EPFL, Geneve, Switzerland
Non-invasive exploration of the human brain in health and disease
CV: Prof. Richard Frackowiak studied at Cambridge University as head of the Department of Clinical Neurosciences at the Centre Hospitalier Universitaire Vaudois in 2015. Previously, he served as Professor of Cognitive Neurology at University College London, Director of the Department of Cognitive Studies at the Ecole Normale Superieure, Paris and Vice-Provost of UCL. He founded the Wellcome Department of Imaging Neuroscience in 1994. A pioneer of human brain imaging research, he has investigated human brain structure-function relationships in health and disease. He headed up the medical informatics platform of “The Human Brain Project” His papers are highly cited (H-index Google 209).
Abstract: Organisationally, the human brain is massively redundant. When brain systems are damaged, or when reinforced by learning, they reorganise at the level of synaptic connection strength, or by selection of new preferred connections between cortical regions. In adults, up to 50% of brain cell loss can be accommodated, if gradual, with little obvious effect on clinically observed features. This fact generates hypotheses of potential clinical interest. Can we monitor these mechanisms or their effects precisely? Can they be enhanced or modulated? What are the implications after the appearance of symptoms and for any potential recovery?

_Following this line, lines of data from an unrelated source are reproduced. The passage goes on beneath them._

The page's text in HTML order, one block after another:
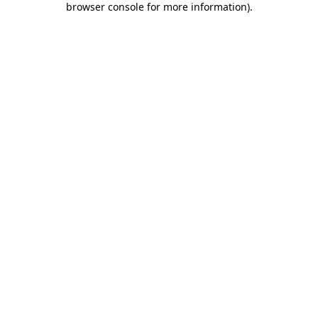
browser console for more information).
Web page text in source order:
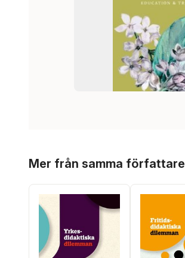
Mer från samma författare
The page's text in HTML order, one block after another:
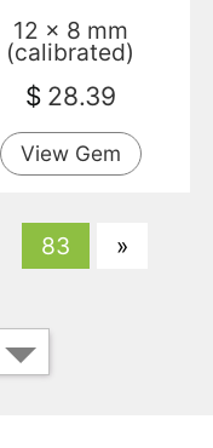
12 x 8 mm
(calibrated)
$ 28.39
View Gem
83
»
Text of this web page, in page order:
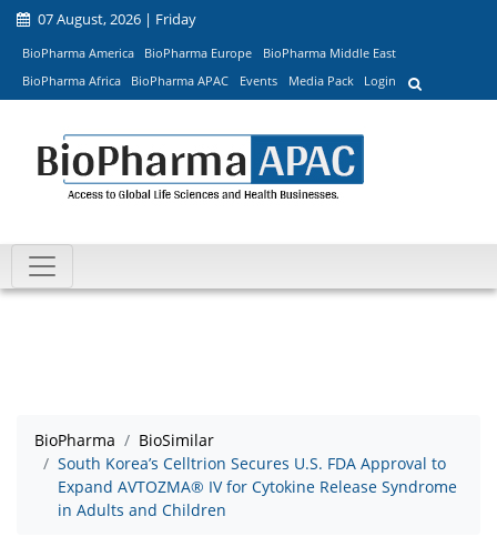
07 August, 2026 | Friday
BioPharma America BioPharma Europe
BioPharma Middle East
BioPharma Africa
BioPharma APAC Events Media Pack Login
BioPharma
BioSimilar
South Korea’s Celltrion Secures U.S. FDA Approval to
Expand AVTOZMA® IV for Cytokine Release Syndrome
in Adults and Children
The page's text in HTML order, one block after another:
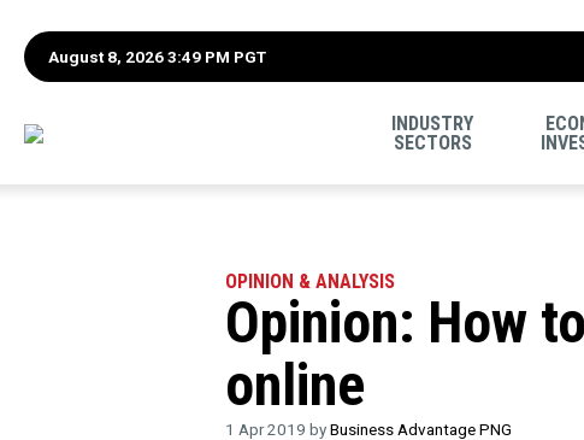
August 8, 2026 3:49 PM PGT
INDUSTRY
SECTORS
OPINION & ANALYSIS
Opinion: How
online
1 Apr 2019 byBusiness Advantage PNG
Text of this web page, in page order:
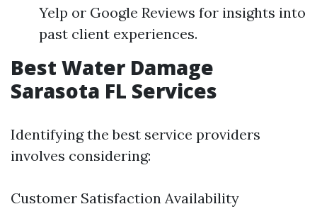
Yelp or Google Reviews for insights into
past client experiences.
Best Water Damage
Sarasota FL Services
Identifying the best service providers
involves considering:
Customer Satisfaction Availability
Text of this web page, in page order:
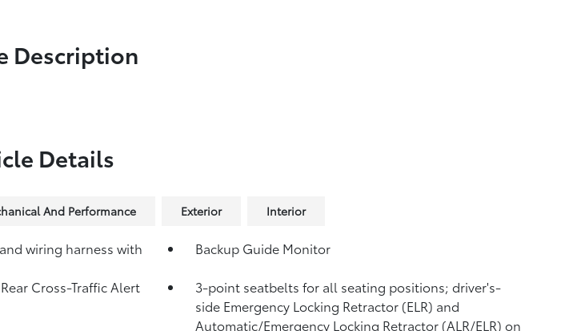
Description
Details
And Performance Exterior Interior
wiring harness with
Backup Guide Monitor
Cross-Traffic Alert
3-point seatbelts for all seating positions; driver's-
side Emergency Locking Retractor (ELR) and
Automatic/Emergency Locking Retractor (ALR/ELR) on
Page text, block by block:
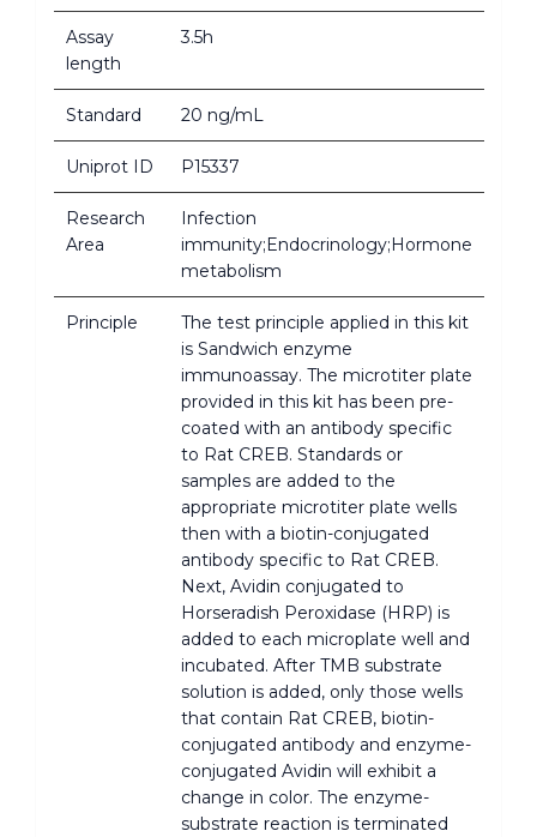
Assay
length
3.5h
Standard 20 ng/mL
Uniprot ID P15337
Research
Area
Infection
immunity;Endocrinology;Hormone
metabolism
Principle
The test principle applied in this kit
is Sandwich enzyme
immunoassay. The microtiter plate
provided in this kit has been pre-
coated with an antibody specific
to Rat CREB. Standards or
samples are added to the
appropriate microtiter plate wells
then with a biotin-conjugated
antibody specific to Rat CREB.
Next, Avidin conjugated to
Horseradish Peroxidase (HRP) is
added to each microplate well and
incubated. After TMB substrate
solution is added, only those wells
that contain Rat CREB, biotin-
conjugated antibody and enzyme-
conjugated Avidin will exhibit a
change in color. The enzyme-
substrate reaction is terminated
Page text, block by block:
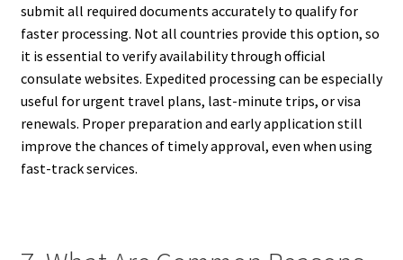
submit all required documents accurately to qualify for
faster processing. Not all countries provide this option, so
it is essential to verify availability through official
consulate websites. Expedited processing can be especially
useful for urgent travel plans, last-minute trips, or visa
renewals. Proper preparation and early application still
improve the chances of timely approval, even when using
fast-track services.
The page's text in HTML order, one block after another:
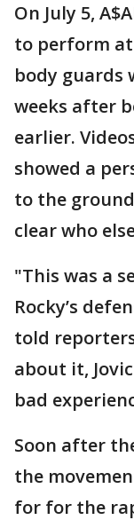
On July 5,
to perform
body guards
weeks after
earlier.
showed a
to the
clear who
"This was a
Rocky’s
told
about it,
bad
Soon after
the
for for the
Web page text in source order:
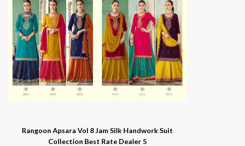
Rangoon Apsara Vol 8 Jam Silk Handwork Suit
Collection Best Rate Dealer 5
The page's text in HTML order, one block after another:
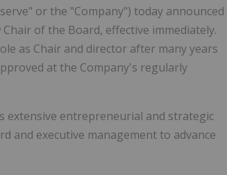
or the "Company") today announced
of the Board, effective immediately.
as Chair and director after many years
at the Company's regularly
extensive entrepreneurial and strategic
and executive management to advance
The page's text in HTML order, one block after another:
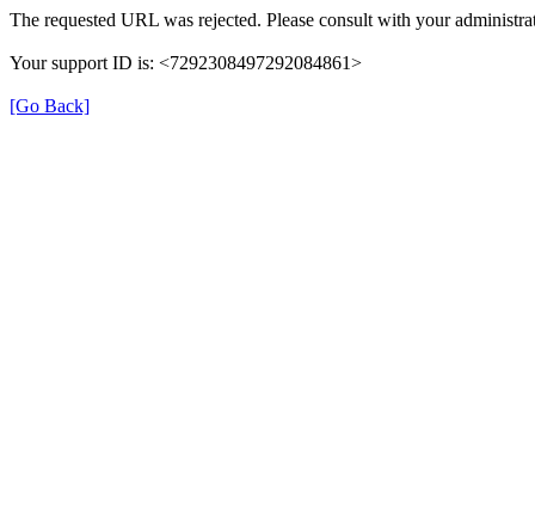
The requested URL was rejected. Please consult with your
Your support ID is: <7292308497292084861>
[Go Back]
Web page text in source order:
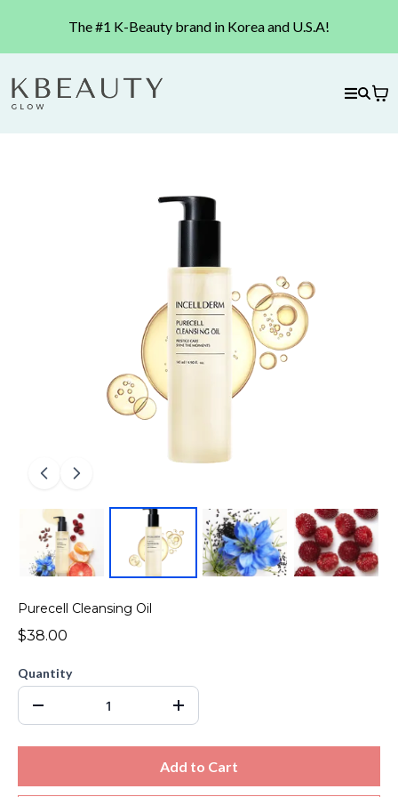
The #1 K-Beauty brand in Korea and U.S.A!
Purecell Cleansing Oil
$38.00
Quantity
Add to Cart
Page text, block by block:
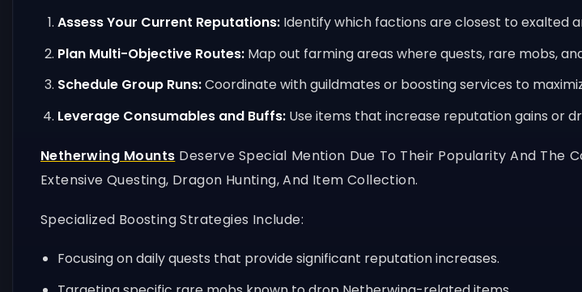
Assess Your Current Reputations:Identify which factions are closest to exalted
Plan Multi-Objective Routes:Map out farming areas where quests, rare mobs,
Schedule Group Runs:Coordinate with guildmates or boosting services to
Leverage Consumables and Buffs:Use items that increase reputation gains or
Netherwing Mounts Deserve Special Mention Due To Their Popularity And The
Extensive Questing, Dragon Hunting, And Item Collection.
Specialized Boosting Strategies Include:
Focusing on daily quests that provide significant reputation increases.
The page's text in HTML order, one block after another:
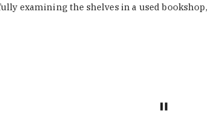
examining the shelves in a used bookshop,
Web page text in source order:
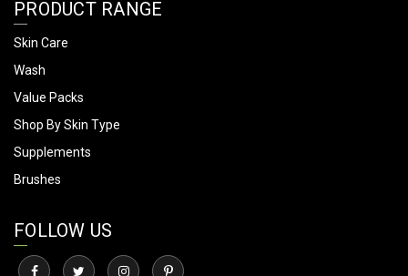
PRODUCT RANGE
Skin Care
Wash
Value Packs
Shop By Skin Type
Supplements
Brushes
FOLLOW US
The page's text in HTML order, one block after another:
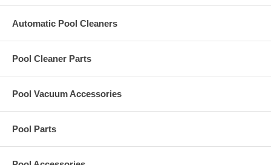
Automatic Pool Cleaners
Pool Cleaner Parts
Pool Vacuum Accessories
Pool Parts
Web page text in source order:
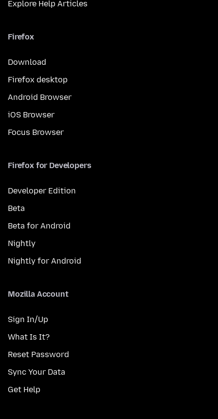
Explore Help Articles
Firefox
Download
Firefox desktop
Android Browser
iOS Browser
Focus Browser
Firefox for Developers
Developer Edition
Beta
Beta for Android
Nightly
Nightly for Android
Mozilla Account
Sign In/Up
What Is It?
Reset Password
Sync Your Data
Get Help
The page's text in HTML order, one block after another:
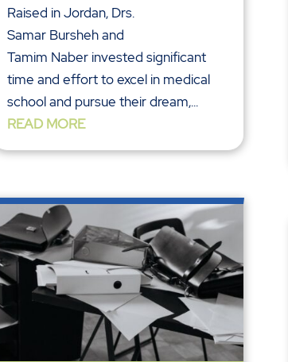
Raised in Jordan, Drs.
Samar Bursheh and
Tamim Naber invested significant
time and effort to excel in medical
school and pursue their dream,...
READ MORE
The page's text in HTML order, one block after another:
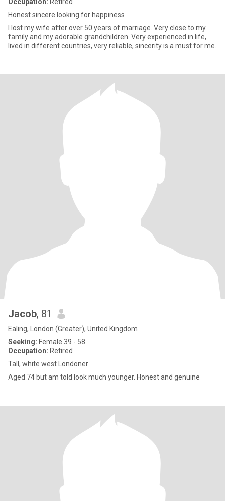
Honest sincere looking for happiness
I lost my wife after over 50 years of marriage. Very close to my
family and my adorable grandchildren. Very experienced in life,
lived in different countries, very reliable, sincerity is a must for me.
Jacob, 81
Ealing, London (Greater), United Kingdom
Seeking: Female 39 - 58
Occupation: Retired
Tall, white west Londoner
Aged 74 but am told look much younger. Honest and genuine
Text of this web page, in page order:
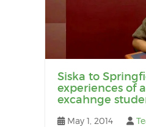
Siska to
experiences of
excahnge
May 1, 2014
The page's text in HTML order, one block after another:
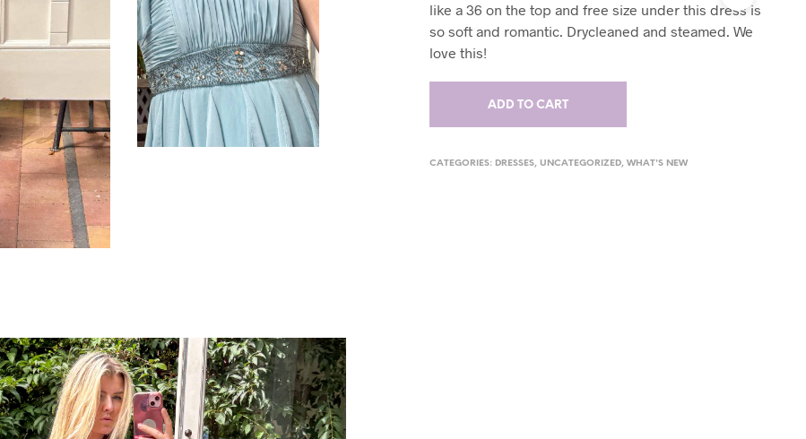
N
H
like a 36 on the top and free size under this dress is
so soft and romantic. Drycleaned and steamed. We
love this!
ADD TO CART
CATEGORIES: DRESSES, UNCATEGORIZED, WHAT'S NEW
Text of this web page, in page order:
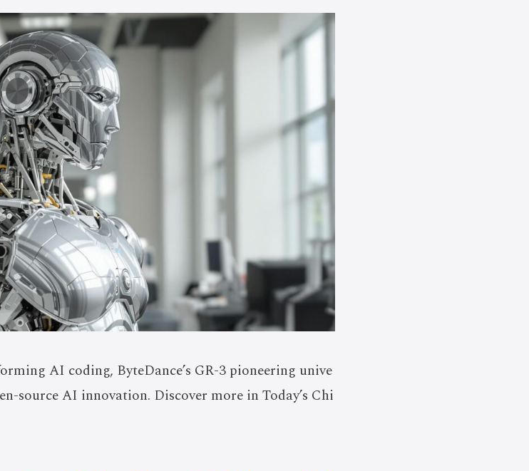
DeepSeek
AI coding, ByteDance’s GR-3 pioneering unive
source AI innovation. Discover more in Today’s Chi
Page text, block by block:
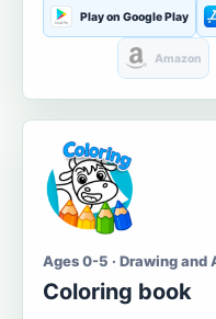
Play on Google Play
Amazon
Ages 0-5 · Drawing and
Coloring book
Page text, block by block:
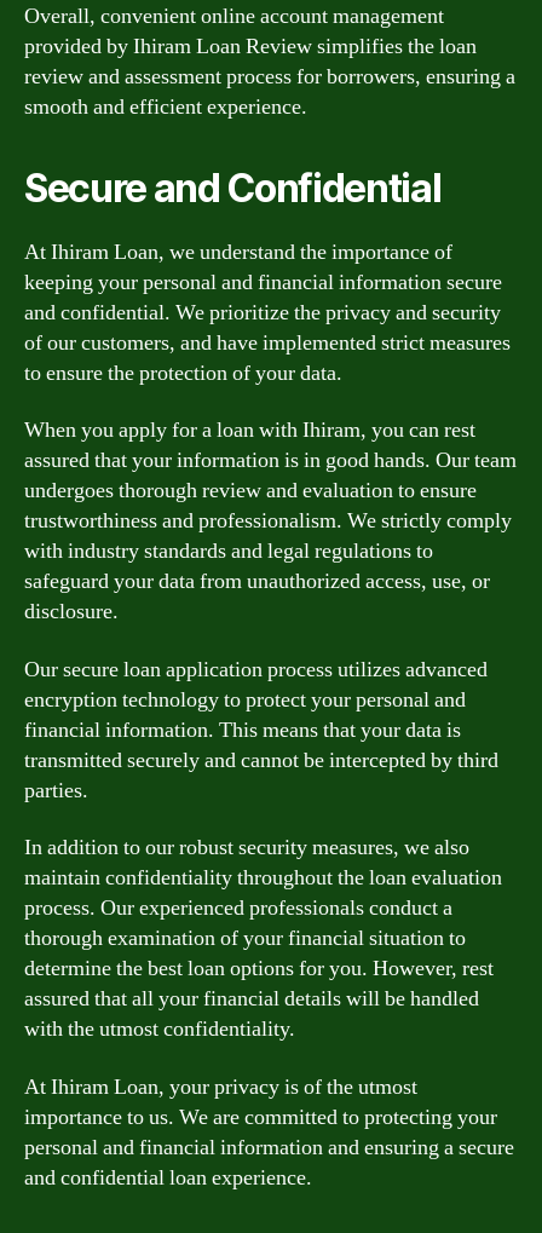
Overall, convenient online account management
provided by Ihiram Loan Review simplifies the loan
review and assessment process for borrowers, ensuring a
smooth and efficient experience.
Secure and Confidential
At Ihiram Loan, we understand the importance of
keeping your personal and financial information secure
and confidential. We prioritize the privacy and security
of our customers, and have implemented strict measures
to ensure the protection of your data.
When you apply for a loan with Ihiram, you can rest
assured that your information is in good hands. Our team
undergoes thorough review and evaluation to ensure
trustworthiness and professionalism. We strictly comply
with industry standards and legal regulations to
safeguard your data from unauthorized access, use, or
disclosure.
Our secure loan application process utilizes advanced
encryption technology to protect your personal and
financial information. This means that your data is
transmitted securely and cannot be intercepted by third
parties.
In addition to our robust security measures, we also
maintain confidentiality throughout the loan evaluation
process. Our experienced professionals conduct a
thorough examination of your financial situation to
determine the best loan options for you. However, rest
assured that all your financial details will be handled
with the utmost confidentiality.
At Ihiram Loan, your privacy is of the utmost
importance to us. We are committed to protecting your
personal and financial information and ensuring a secure
and confidential loan experience.
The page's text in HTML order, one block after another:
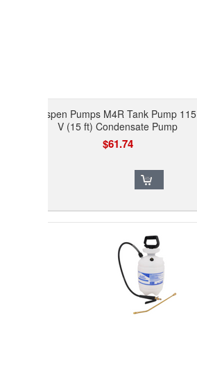
Aspen Pumps M4R Tank Pump 115
V (15 ft) Condensate Pump
$61.74
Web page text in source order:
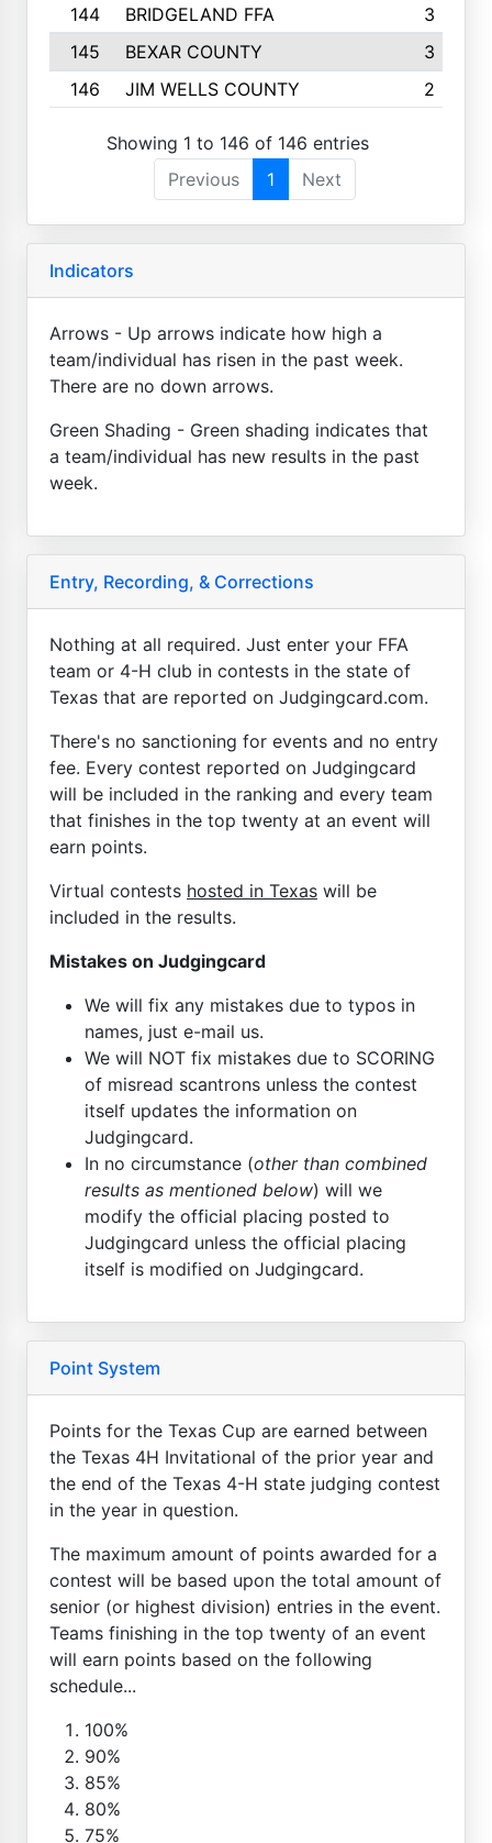
144
BRIDGELAND FFA
3
145
BEXAR COUNTY
3
146
JIM WELLS COUNTY 2
Showing 1 to 146 of 146 entries
Previous
1 Next
Indicators
Arrows - Up arrows indicate how high a
team/individual has risen in the past week.
There are no down arrows.
Green Shading - Green shading indicates that
a team/individual has new results in the past
week.
Entry, Recording, & Corrections
Nothing at all required. Just enter your FFA
team or 4-H club in contests in the state of
Texas that are reported on Judgingcard.com.
There's no sanctioning for events and no entry
fee. Every contest reported on Judgingcard
will be included in the ranking and every team
that finishes in the top twenty at an event will
earn points.
Virtual contests hosted in Texas will be
included in the results.
Mistakes on Judgingcard
We will fix any mistakes due to typos in
names, just e-mail us.
We will NOT fix mistakes due to SCORING
of misread scantrons unless the contest
itself updates the information on
Judgingcard.
In no circumstance (other than combined
results as mentioned below) will we
modify the official placing posted to
Judgingcard unless the official placing
itself is modified on Judgingcard.
Point System
Points for the Texas Cup are earned between
the Texas 4H Invitational of the prior year and
the end of the Texas 4-H state judging contest
in the year in question.
The maximum amount of points awarded for a
contest will be based upon the total amount of
senior (or highest division) entries in the event.
Teams finishing in the top twenty of an event
will earn points based on the following
schedule...
100%
90%
85%
80%
75%
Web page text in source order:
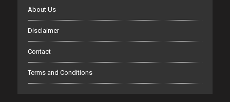
About Us
Disclaimer
Contact
Terms and Conditions
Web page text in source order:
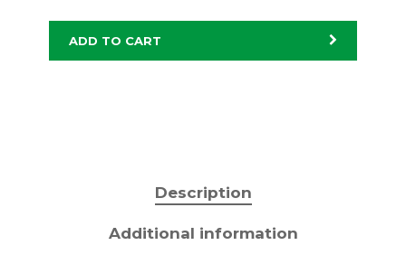
ADD TO CART
Description
Additional information
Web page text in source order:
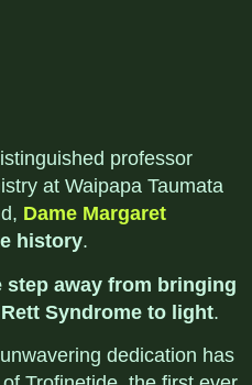
professor
at Waipapa Taumata
, Dame Margaret
history.
step away from bringing
Syndrome to light.
dedication has

Clinical scientists deploy novel non-invasive functional imaging techniques to examine brain reorganisation and to detect pre-clinical neuronal loss. MR images are now analysed with artificial intelligence techniques in a standard anatomical space making integration with clinical and biological data possible. The eventual clinical ambition is to link genetic and proteomic levels of brain organisation with rules that govern the cellular segregation of protein expression. From protein expression rules that determine cellular morphology should predict connectivity and so on, until a constructive process of predictive simulation discovers the mechanisms of emergent behaviours.
Frackowiak RSJ, Markram H. (2015) The future of human cerebral cartography: a novel approach. Phil.Trans. R. Soc. B 370: 20-32.